Données d’entraînement
Ce sont les informations utilisées pour «éduquer» un algorithme d’IA. Plus les données sont nombreuses et variées, plus l’IA sera performante. Dans le cas des robots, ces données sont des vidéos qui montrent des humains en train d’effectuer des gestes. La machine analyse chaque mouvement, en extrait des motifs, et apprend à les reproduire.
Robot généraliste
Un robot généraliste est une machine capable d’effectuer une grande variété de tâches, et non une seule fonction spécifique (comme un bras robotisé dans une usine).
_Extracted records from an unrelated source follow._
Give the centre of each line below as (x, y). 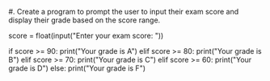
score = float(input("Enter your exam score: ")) (86, 36)
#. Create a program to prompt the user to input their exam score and (124, 12)
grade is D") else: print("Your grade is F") (77, 68)
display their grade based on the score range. (84, 20)
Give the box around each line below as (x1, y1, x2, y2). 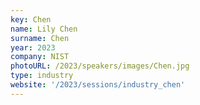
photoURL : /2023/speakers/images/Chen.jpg (10, 61, 190, 71)
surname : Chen (10, 33, 70, 43)
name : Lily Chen (10, 24, 78, 34)
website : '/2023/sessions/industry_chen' (10, 80, 186, 90)
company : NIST (10, 52, 70, 62)
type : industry (10, 71, 74, 81)
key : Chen (10, 14, 52, 25)
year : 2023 (10, 42, 56, 53)
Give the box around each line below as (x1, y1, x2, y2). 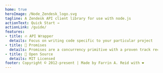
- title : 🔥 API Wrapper (5, 34, 54, 39)
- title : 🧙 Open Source (5, 51, 53, 57)
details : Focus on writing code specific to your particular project (9, 38, 153, 43)
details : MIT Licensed (9, 56, 55, 61)
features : (5, 29, 25, 34)
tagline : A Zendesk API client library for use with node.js (5, 16, 131, 21)
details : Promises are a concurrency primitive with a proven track (9, 47, 151, 52)
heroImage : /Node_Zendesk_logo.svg (5, 12, 77, 16)
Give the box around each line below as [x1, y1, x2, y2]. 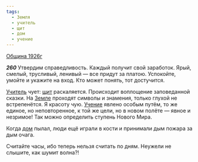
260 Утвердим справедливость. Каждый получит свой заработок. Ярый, [6, 64, 191, 71]
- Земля [11, 14, 31, 20]
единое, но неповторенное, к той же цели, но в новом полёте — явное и [6, 107, 191, 114]
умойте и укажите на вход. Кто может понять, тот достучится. [6, 77, 165, 84]
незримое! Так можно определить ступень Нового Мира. [6, 113, 153, 120]
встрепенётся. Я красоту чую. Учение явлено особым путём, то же [6, 101, 178, 107]
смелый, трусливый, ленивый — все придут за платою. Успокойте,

L’objectif est de créer des robots polyvalents, capables de s’adapter à des situations diverses pour ranger une maison, aider une personne âgée, préparer un repas. C’est le Graal de la robotique moderne.
Algorithmes
Un algorithme est une série d’instructions logiques qu’une machine suit pour résoudre un problème. Dans le contexte de l’IA, les algorithmes sont les «cerveaux» qui traitent les données et prennent des décisions. Plus ils sont complexes et entraînés, plus ils deviennent performants.
Obsolescence professionnelle
L’obsolescence professionnelle désigne la disparition progressive de certains métiers, rendus inutiles par les progrès technologiques. Dans le cas présent, les robots pourraient remplacer les travailleurs manuels dans de nombreux secteurs comme la coiffure, la réparation, l’esthétique, le commerce de détail. C’est une des grandes craintes liées au développement de l’IA.
ChatGPT
ChatGPT est un agent conversationnel ou «chatbot» développé par l’entreprise américaine OpenAI. Lancé en novembre 2022, il a marqué un tournant dans l’histoire de l’IA en rendant accessible à tous une intelligence artificielle capable de comprendre et de générer du texte de manière fluide et naturelle. Pour être entraîné, ChatGPT a nécessité des milliers d’heures de travail humain, notamment au Kenya, où des travailleurs ont été payés pour annoter des textes et corriger les réponses de l’IA.
Roupies
La roupie est la monnaie officielle de l’Inde. Son taux de change est d’environ 1 euro pour 90 roupies (chiffre indicatif, susceptible de varier). Ainsi, 200 roupies de l’heure équivalent à un peu plus de 2 euros.
Économie informelle indienne
L’économie informelle désigne l’ensemble des activités économiques qui échappent à la réglementation et à la fiscalité officielles. En Inde, elle représente près de 80% de l’emploi total. Cela inclut les boutiquiers, les artisans, les réparateurs, les coiffeurs, etc. C’est précisément cette économie de proximité, non mécanisée, qui intéresse les entreprises d’IA.
Automatisation
L’automatisation est le processus par lequel des machines, des robots ou des logiciels effectuent des tâches autrefois réalisées par des humains. Elle permet de gagner en productivité et en précision, mais elle supprime aussi des emplois. La Malaisie et la Turquie sont des exemples de pays où l’automatisation a déjà transformé en profondeur l’industrie.
Base de données
Une base de données est un ensemble structuré d’informations stockées dans un système informatique. Dans le cas des robots, il s’agit d’une collection de vidéos classées, étiquetées et analysées pour être utilisées par les algorithmes d’IA.